Menurut data yang digunakan gugatan, Gibran pernah menempuh pendidikan di Orchid Park Secondary School Singapore dari tahun 2002–2004, kemudian melanjutkan ke UTS Insearch Sydney pada periode 2004–2007. Gugatan ini mempersoalkan validitas formal pengakuan riwayat pendidikan tersebut.
Selain itu, dalam petitumnya, Subhan menuntut agar Gibran dan KPU membayar uang ganti rugi sebesar Rp 125 triliun kepada negara. Di samping itu, dia menuntut kompensasi immateriil senilai Rp 10 juta kepada seluruh Warga Negara Indonesia, dan agar dana dibayarkan ke kas negara.
Agenda mediasi yang akan datang pada 13 Oktober diperkirakan akan menjadi titik penentu apakah kedua belah pihak akan menempuh perdamaian atau melanjutkan gugatan ke substansi pengadilan. Di hari itu, proposal Subhan akan ditanggapi langsung oleh Gibran dan pihak KPU.
Jika perdamaian tercapai, para pihak akan menyepakati kompromi formal mengenai riwayat pendidikan Gibran serta syarat-syarat permintaan maaf dan pengunduran diri yang diajukan. Namun, jika tidak tercapai, proses gugatan akan dilanjutkan ke materi pokok perkara di pengadilan.

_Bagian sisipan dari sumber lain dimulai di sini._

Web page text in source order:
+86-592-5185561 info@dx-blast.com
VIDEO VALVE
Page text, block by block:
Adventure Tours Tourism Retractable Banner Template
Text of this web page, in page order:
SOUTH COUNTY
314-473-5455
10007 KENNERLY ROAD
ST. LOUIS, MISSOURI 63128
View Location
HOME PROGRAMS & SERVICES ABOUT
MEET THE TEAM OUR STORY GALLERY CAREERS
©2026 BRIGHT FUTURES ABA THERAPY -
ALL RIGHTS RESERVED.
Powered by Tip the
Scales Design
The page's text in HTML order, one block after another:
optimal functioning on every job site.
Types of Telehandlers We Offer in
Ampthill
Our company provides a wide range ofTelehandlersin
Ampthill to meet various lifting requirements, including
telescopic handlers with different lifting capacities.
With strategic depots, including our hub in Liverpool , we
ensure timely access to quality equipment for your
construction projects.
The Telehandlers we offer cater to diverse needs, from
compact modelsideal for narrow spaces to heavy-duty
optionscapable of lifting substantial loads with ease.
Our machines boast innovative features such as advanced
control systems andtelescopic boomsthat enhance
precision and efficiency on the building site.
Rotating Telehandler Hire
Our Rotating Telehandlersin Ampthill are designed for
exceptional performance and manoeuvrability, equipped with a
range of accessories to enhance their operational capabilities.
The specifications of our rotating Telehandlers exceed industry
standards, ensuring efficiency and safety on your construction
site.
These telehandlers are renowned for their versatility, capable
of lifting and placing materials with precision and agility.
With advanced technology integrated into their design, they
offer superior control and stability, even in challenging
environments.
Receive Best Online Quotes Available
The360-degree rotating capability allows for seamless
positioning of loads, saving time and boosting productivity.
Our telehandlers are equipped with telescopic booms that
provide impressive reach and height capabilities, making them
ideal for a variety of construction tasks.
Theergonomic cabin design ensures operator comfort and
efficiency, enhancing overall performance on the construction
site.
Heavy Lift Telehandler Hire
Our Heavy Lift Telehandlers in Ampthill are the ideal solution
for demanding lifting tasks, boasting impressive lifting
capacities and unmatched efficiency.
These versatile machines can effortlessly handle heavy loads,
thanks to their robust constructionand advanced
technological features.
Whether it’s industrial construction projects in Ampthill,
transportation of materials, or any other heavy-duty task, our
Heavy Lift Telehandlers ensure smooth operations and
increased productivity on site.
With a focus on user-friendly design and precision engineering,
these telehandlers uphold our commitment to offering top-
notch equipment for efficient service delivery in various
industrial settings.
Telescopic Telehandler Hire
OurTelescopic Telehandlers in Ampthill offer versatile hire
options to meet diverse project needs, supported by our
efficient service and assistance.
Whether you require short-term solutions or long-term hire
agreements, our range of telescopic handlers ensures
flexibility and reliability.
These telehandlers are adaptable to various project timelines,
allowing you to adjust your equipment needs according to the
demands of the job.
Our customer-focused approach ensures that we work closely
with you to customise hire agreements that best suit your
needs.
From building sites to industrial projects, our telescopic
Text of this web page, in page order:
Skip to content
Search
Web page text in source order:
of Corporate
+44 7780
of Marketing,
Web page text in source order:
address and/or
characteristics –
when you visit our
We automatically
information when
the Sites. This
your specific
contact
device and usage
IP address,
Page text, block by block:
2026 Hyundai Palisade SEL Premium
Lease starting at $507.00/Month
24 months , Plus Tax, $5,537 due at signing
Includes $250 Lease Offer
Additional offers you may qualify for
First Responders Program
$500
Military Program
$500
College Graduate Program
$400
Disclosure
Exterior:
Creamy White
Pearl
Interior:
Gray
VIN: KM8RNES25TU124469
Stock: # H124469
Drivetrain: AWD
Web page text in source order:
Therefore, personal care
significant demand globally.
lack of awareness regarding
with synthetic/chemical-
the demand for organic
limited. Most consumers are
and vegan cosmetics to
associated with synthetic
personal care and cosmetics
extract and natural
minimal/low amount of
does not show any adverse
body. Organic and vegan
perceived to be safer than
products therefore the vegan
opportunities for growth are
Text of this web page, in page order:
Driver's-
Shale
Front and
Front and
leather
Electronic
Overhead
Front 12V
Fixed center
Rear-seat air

Langkah Subhan yang tidak memasukkan tuntutan finansial ratusan triliun sebagai syarat damai dianggap strategis untuk menekan tekanan politik sambil mempertegas fokus gugatan. Pernyataan ini muncul dalam mediasi kedua di PN Jakarta Pusat.
Para tergugat—Gibran dan KPU—hingga berita ini diturunkan belum memberikan pernyataan resmi terkait proposal perdamaian yang diajukan Subhan di mediasi hari ini. Penantian tanggapan resmi akan menjadi sorotan dalam agenda mediasi pekan depan.